Tinder has leaned away from the celebration of singledom that it embraced in a 2018 brand campaign that called single “a terrible thing to waste.” While the app has long been associated with hookups, the company has more recently emphasised the various relationships that can result from its app. Its marketing now romanticizes “a toothbrush at their place” and “comfortable silences,” all while it seeks to upsell users.
“It was about shedding a perception that was too narrow and not accurate,” said Melissa Hobley, chief marketing officer at Tinder.
Hinge, the Match Group brand that has long positioned itself as an app for finding relationships rather than hookups, continues to iterate on its “Designed to Be Deleted” campaign launched in 2019. The company has refreshed the campaign every year since then with the same tagline.
On social media, some dissatisfied users say they have deleted the app—not because they found love but because the app didn’t work for them. Hinge said every feature is designed to help daters be intentional and that it is looking for ways to address dating burnout.
Chief Marketing Officer Jackie Jantos said Hinge is the fastest-growing major dating app.

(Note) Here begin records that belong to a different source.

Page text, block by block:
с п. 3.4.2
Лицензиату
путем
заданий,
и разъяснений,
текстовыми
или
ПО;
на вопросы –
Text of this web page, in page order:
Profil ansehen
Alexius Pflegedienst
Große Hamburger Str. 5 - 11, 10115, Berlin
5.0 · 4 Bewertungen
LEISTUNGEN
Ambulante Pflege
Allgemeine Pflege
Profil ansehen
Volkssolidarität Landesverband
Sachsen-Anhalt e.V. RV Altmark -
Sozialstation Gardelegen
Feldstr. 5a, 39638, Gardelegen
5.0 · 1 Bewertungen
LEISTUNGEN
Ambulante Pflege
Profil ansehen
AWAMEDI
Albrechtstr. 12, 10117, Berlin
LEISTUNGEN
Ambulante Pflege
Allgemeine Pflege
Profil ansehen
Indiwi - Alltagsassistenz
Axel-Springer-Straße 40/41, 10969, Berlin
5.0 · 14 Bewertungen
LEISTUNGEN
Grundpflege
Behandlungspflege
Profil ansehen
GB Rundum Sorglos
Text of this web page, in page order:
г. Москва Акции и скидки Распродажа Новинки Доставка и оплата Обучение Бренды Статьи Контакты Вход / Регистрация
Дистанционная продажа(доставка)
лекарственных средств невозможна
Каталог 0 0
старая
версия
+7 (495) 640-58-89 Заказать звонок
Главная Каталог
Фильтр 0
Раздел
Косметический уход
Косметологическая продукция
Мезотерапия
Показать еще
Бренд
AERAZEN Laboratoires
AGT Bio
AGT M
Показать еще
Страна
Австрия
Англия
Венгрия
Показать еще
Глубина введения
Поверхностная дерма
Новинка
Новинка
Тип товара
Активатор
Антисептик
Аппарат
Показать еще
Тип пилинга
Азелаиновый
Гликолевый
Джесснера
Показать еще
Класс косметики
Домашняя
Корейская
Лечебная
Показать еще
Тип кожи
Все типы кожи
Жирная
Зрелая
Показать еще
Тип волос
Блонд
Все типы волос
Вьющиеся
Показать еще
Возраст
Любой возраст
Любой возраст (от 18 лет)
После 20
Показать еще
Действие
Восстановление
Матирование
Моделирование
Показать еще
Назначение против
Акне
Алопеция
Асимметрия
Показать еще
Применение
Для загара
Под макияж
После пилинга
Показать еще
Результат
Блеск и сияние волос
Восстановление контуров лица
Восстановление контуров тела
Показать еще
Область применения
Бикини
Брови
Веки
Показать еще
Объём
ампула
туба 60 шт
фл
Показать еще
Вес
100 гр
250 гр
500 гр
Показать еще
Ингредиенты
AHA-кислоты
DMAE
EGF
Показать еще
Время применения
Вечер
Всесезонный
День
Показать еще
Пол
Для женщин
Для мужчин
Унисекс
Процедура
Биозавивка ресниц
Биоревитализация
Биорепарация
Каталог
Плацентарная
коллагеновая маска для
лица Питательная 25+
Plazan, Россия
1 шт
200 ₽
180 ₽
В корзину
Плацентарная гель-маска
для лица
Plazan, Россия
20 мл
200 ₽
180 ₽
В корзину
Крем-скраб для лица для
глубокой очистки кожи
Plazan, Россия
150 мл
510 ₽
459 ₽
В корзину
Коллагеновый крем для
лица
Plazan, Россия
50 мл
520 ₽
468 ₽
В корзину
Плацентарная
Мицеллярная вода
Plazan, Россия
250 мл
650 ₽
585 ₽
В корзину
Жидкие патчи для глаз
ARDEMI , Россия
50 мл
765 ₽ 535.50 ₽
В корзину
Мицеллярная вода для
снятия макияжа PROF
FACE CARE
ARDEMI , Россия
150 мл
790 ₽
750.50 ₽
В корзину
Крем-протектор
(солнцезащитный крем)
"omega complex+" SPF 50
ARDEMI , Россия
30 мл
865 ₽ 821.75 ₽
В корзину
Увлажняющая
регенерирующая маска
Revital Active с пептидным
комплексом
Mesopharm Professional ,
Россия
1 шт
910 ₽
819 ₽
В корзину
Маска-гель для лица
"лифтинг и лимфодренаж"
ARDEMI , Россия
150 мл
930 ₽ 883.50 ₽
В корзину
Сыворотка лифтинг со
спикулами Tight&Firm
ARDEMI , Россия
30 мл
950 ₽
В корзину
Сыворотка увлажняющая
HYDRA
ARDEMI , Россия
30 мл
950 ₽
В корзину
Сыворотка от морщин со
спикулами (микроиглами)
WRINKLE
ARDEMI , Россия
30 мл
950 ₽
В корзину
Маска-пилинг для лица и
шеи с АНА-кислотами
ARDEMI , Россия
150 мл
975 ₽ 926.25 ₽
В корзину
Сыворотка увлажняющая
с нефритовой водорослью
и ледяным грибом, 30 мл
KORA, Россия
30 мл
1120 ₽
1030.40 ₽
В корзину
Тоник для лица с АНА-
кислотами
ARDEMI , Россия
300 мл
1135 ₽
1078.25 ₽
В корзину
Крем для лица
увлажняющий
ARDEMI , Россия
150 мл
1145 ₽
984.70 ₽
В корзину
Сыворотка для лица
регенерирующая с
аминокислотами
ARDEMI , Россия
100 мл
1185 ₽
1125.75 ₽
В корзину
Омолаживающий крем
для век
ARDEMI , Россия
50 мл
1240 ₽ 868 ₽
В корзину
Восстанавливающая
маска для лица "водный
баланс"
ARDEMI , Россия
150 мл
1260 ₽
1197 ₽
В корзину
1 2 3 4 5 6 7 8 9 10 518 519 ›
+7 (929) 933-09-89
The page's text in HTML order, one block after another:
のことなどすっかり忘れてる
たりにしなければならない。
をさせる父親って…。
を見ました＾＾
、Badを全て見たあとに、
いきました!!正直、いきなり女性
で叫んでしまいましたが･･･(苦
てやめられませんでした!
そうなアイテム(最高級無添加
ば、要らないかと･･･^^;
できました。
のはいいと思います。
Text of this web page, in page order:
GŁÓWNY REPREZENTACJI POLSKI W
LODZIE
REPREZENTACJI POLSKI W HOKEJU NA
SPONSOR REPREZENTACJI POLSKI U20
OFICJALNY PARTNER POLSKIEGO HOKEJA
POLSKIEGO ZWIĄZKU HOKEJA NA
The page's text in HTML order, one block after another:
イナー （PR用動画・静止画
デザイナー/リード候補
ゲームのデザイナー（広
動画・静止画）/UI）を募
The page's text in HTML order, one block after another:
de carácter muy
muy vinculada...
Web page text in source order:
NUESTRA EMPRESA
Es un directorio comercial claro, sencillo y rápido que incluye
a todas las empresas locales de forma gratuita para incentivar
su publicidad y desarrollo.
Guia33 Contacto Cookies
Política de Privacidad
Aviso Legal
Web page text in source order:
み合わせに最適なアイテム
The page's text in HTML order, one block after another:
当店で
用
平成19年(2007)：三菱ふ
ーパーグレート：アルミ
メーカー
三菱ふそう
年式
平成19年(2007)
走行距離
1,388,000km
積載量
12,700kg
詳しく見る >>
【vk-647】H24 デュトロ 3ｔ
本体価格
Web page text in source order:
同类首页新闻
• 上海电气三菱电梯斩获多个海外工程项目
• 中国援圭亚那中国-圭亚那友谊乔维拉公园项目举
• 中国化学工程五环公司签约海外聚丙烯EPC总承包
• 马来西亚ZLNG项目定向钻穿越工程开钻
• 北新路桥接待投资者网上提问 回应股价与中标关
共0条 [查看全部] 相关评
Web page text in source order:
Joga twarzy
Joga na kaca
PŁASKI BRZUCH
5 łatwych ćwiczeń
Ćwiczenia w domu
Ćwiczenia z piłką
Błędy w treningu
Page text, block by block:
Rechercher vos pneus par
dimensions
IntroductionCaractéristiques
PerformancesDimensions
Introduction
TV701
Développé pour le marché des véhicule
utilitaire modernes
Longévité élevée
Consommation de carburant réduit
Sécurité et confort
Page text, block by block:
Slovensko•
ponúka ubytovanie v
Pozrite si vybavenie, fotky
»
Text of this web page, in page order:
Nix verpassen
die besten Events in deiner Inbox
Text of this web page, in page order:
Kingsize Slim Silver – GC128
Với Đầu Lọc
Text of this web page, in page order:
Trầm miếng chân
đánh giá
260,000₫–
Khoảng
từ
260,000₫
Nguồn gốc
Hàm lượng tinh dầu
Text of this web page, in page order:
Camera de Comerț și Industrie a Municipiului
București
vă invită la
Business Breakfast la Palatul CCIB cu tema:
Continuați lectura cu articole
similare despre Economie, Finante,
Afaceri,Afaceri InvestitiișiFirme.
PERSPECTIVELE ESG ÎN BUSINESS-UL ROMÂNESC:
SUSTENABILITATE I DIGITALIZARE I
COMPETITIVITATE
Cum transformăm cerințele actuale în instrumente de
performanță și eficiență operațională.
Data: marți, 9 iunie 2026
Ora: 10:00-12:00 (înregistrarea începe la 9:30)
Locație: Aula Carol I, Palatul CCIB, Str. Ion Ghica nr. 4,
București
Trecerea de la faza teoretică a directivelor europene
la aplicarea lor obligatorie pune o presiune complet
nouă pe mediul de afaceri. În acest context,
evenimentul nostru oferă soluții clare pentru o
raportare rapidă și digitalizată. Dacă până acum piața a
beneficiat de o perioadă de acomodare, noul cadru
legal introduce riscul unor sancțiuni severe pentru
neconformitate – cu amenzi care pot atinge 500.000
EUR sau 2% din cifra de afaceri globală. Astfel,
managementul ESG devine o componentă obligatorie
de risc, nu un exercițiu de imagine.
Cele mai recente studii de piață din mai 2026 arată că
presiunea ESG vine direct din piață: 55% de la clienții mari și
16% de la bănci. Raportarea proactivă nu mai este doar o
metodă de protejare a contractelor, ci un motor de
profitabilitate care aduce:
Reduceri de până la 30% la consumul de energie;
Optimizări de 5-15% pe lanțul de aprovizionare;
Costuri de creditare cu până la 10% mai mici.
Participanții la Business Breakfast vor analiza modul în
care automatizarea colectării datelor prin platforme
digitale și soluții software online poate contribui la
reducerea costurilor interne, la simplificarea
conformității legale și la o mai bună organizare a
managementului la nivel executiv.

“‘Designed to Be Deleted,’ as an idea and a marketing program, continues to help us build our base of users,” Jantos said.
Match Group said Hinge’s direct revenue grew 50% in the first quarter of the year as paying members increased 31% and revenue per payer rose 14%. It offers two types of subscriptions, Hinge+ and HingeX, which start at $14.99 and $24.99, respectively, a week.
More recently, the company partnered with a social-media brand that interviews couples on the street, to circulate their love stories that involve Hinge.
“We know that our best growth comes from organic success stories of people meeting on Hinge,” added Jantos.